The astonishing unreliability of polling over the past decade — its manifest inability to measure the opinions of exactly those Americans Biden believes he can reach by expanding government in this fashion — may be providing the president-elect with a false understanding of the interests of the very people he acknowledges his party has failed to reach.

Without question, Dems have moved left on every question over that time, including health care. From their vantage point, ObamaCare remains an admirable first step, if a bit quaint, on the road to a single-payer system.

Biden says he is opposed to single-payer but largely as a matter of cost, it would seem: If his objections to single-payer were philosophical, then he would oppose a “public option,” as well.

For those who opposed it, Obama­­Care represented the greatest government intrusion in our time into the private economy — and something that was going to ­reduce an already messy health system into a horrible kludge.

Moreover, it was laden with liberal social engineering of a new sort — the sort that allowed Washington bureaucrats to order nuns to contravene the teachings of their own faith and mandate that they provide contraception to secular employees as part of their health-care plans.

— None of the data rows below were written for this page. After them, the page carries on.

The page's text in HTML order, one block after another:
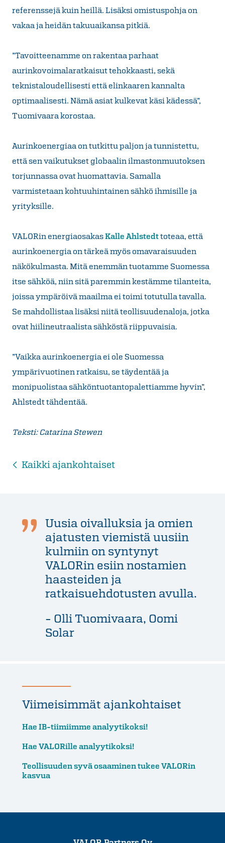
referenssejä kuin heillä. Lisäksi omistuspohja on
vakaa ja heidän takuuaikansa pitkiä.
”Tavoitteenamme on rakentaa parhaat
aurinkovoimalaratkaisut tehokkaasti, sekä
teknistaloudellisesti että elinkaaren kannalta
optimaalisesti. Nämä asiat kulkevat käsi kädessä”,
Tuomivaara korostaa.
Aurinkoenergiaa on tutkittu paljon ja tunnistettu,
että sen vaikutukset globaalin ilmastonmuutoksen
torjunnassa ovat huomattavia. Samalla
varmistetaan kohtuuhintainen sähkö ihmisille ja
yrityksille.
VALORin energiaosakasKalle Ahlstedttoteaa, että
aurinkoenergia on tärkeä myös omavaraisuuden
näkökulmasta. Mitä enemmän tuotamme Suomessa
itse sähköä, niin sitä paremmin kestämme tilanteita,
joissa ympäröivä maailma ei toimi totutulla tavalla.
Se mahdollistaa lisäksi niitä teollisuudenaloja, jotka
ovat hiilineutraalista sähköstä riippuvaisia.
”Vaikka aurinkoenergia ei ole Suomessa
ympärivuotinen ratkaisu, se täydentää ja
monipuolistaa sähköntuotantopalettiamme hyvin”,
Ahlstedt tähdentää.
Teksti: Catarina Stewen
Kaikki ajankohtaiset
Uusia oivalluksia ja omien
ajatusten viemistä uusiin
kulmiin on syntynyt
VALORin esiin nostamien
haasteiden ja
ratkaisuehdotusten avulla.
- Olli Tuomivaara, Oomi
Solar
Viimeisimmät ajankohtaiset
Hae IB-tiimiimme analyytikoksi!
Hae VALORille analyytikoksi!
Teollisuuden syvä osaaminen tukee VALORin
kasvua
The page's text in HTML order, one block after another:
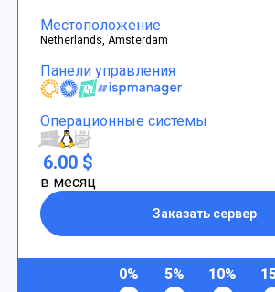
Местоположение
Netherlands, Amsterdam
Панели управления
Операционные системы
6.00 $
в месяц
Заказать сервер
0% 5% 10%
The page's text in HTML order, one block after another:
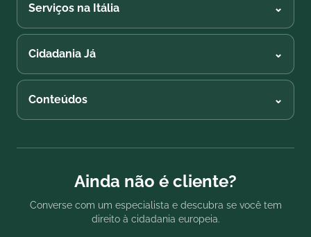
Serviços na Itália ⌄
Cidadania Já ⌄
Conteúdos ⌄
Ainda não é cliente?
Converse com um especialista e descubra se você tem
direito à cidadania europeia.
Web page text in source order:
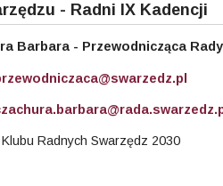
- Radni IX Kadencji
Barbara - Przewodnicząca
Klubu Radnych Swarzędz 2030

This was big government vs. smaller government. And liberal culture war against religion.

Biden thinks they feel he’s “forgotten” them. But people who believe in limited government and conservative social values don’t think they were being forgotten. Quite the opposite. Their worldview was being openly challenged.

Here’s what many millions of them know: They know that Biden’s party doesn’t like them, that Dems believe the working classes “cling to guns or religion” (Obama) or are “deplorables” (Hillary Clinton). Spending $20 billion on broadband so rural hospitals can do better telemedicine isn’t going to fix that.

Nor will Biden’s classic list of top-down economic solutions — in Friedman’s words, Biden cited “energy, biotech, advanced materials and artificial intelligence as areas ripe for large-scale government investment in research.”

What may make a real difference is if the Biden administration displays real competence and assurance in handling the coronavirus vaccinations in such a way that the crisis is ameliorated and then ended — at which point Team Biden may benefit from a surge in positive emotions and the release of animal spirits that lead to a post-COVID economic boom and a 21st-century “era of good feelings.”

If Biden wants to do right by rural Americans, he can only do so by resisting the temptation to try to force them to move left.